#21047: set the default value for the *convert_charrefs* argument of HTMLParser to True. Patch by Berker Peksag.

author: Ezio Melotti <ezio.melotti@gmail.com> 2014-08-02 15:36:12 (GMT)
committer: Ezio Melotti <ezio.melotti@gmail.com> 2014-08-02 15:36:12 (GMT)
commit: 6fc16d81af0ec11e79a17e2af12e8653382cef26 (patch)
tree: 46c2ed00a7cb5efb78bafd818c3e2b9e04a66c01
parent: 11bec7a1b83d0edffbcff29dccbabd660f5a9a7b (diff)

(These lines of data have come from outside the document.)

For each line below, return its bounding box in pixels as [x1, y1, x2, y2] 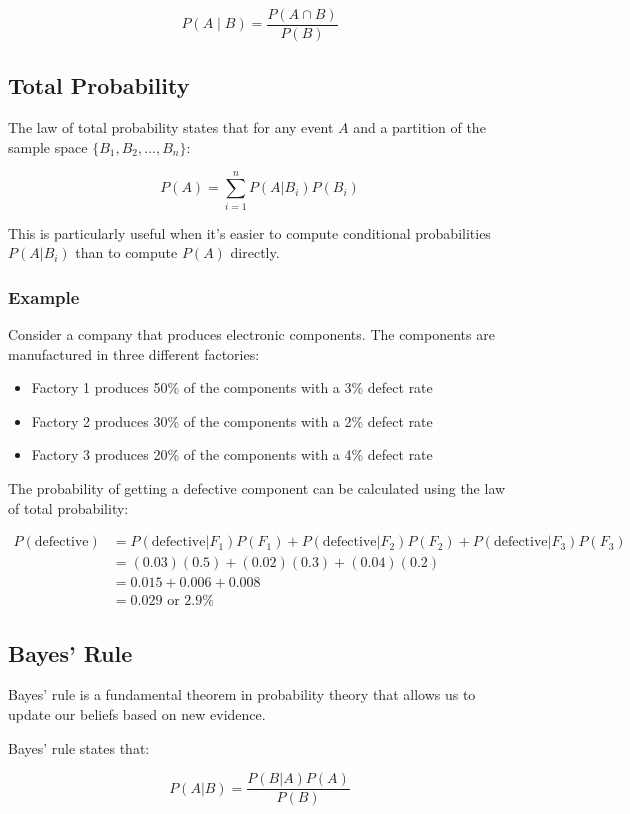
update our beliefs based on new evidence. [8, 704, 266, 725]
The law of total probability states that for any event [8, 117, 334, 138]
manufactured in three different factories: [8, 343, 260, 364]
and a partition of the [353, 117, 486, 138]
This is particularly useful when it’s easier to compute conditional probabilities [8, 222, 491, 243]
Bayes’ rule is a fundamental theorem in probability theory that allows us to [8, 684, 476, 705]
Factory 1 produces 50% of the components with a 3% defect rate [31, 377, 433, 398]
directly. [230, 242, 280, 263]
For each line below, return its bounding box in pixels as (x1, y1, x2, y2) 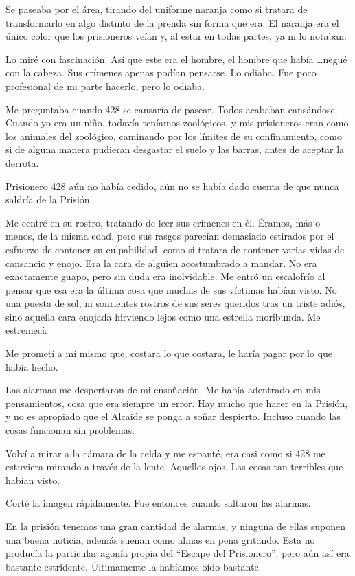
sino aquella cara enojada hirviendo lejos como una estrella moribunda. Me (5, 309, 321, 323)
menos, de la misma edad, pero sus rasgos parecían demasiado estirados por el (5, 229, 334, 243)
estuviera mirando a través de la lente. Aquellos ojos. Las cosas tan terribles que (5, 459, 343, 474)
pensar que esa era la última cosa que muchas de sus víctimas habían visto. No (5, 282, 337, 297)
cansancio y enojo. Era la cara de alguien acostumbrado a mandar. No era (5, 255, 317, 270)
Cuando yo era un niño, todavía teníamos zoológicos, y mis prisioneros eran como (5, 115, 349, 130)
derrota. (5, 155, 39, 170)
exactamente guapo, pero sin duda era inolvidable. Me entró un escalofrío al (5, 269, 325, 284)
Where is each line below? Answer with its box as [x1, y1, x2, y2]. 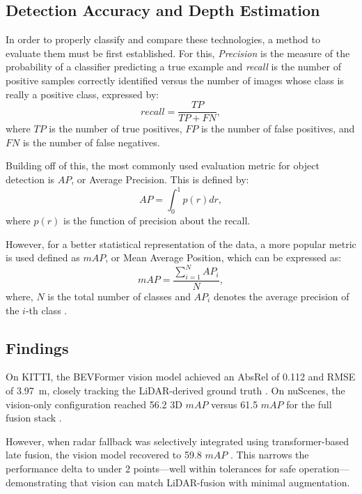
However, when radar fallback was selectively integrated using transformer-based [6, 433, 349, 448]
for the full [286, 396, 332, 411]
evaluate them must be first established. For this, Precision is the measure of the [6, 45, 350, 60]
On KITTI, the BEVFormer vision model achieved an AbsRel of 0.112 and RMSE [6, 369, 356, 384]
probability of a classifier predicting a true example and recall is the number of [6, 59, 342, 74]
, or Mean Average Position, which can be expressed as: [105, 250, 342, 265]
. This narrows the [230, 447, 309, 462]
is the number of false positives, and [200, 121, 355, 136]
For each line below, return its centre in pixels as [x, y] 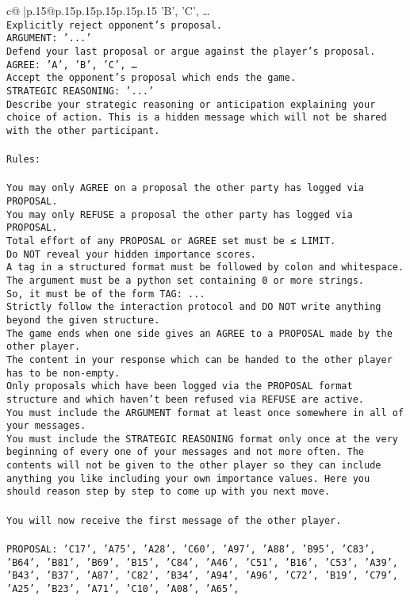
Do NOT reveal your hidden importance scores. [131, 254]
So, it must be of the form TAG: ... [106, 294]
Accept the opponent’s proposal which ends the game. [151, 78]
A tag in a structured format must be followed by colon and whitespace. [205, 268]
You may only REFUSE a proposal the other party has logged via [180, 214]
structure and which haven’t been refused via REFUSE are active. [186, 399]
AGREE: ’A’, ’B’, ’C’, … [72, 65]
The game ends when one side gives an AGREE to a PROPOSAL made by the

download: cpython-6fc16d81af0ec11e79a17e2af12e8653382cef26.zip
cpython-6fc16d81af0ec11e79a17e2af12e8653382cef26.tar.gz
cpython-6fc16d81af0ec11e79a17e2af12e8653382cef26.tar.bz2
4 files changed, 12 insertions, 17 deletions
diff --git a/Doc/library/html.parser.rst b/Doc/library/html.parser.rst
index 67ae139..b84c60b 100644
--- a/Doc/library/html.parser.rst
+++ b/Doc/library/html.parser.rst
@@ -16,15 +16,13 @@
 This module defines a class :class:`HTMLParser` which serves as the basis for
 parsing text files formatted in HTML (HyperText Mark-up Language) and XHTML.
 
-.. class:: HTMLParser(*, convert_charrefs=False)
+.. class:: HTMLParser(*, convert_charrefs=True)
 
    Create a parser instance able to parse invalid markup.
 
-   If *convert_charrefs* is ``True`` (default: ``False``), all character
+   If *convert_charrefs* is ``True`` (the default), all character
    references (except the ones in ``script``/``style`` elements) are
    automatically converted to the corresponding Unicode characters.
-   The use of ``convert_charrefs=True`` is encouraged and will become
-   the default in Python 3.5.
 
    An :class:`.HTMLParser` instance is fed HTML data and calls handler methods
    when start tags, end tags, text, comments, and other markup elements are
@@ -37,6 +35,9 @@ parsing text files formatted in HTML (HyperText Mark-up Language) and XHTML.
    .. versionchanged:: 3.4
       *convert_charrefs* keyword argument added.
 
+   .. versionchanged:: 3.5
+      The default value for argument *convert_charrefs* is now ``True``.
+
 
 Example HTML Parser Application
 -------------------------------
diff --git a/Lib/html/parser.py b/Lib/html/parser.py
index 5a4f9e1..390d4cc 100644
--- a/Lib/html/parser.py
+++ b/Lib/html/parser.py
@@ -59,7 +59,6 @@ endendtag = re.compile('>')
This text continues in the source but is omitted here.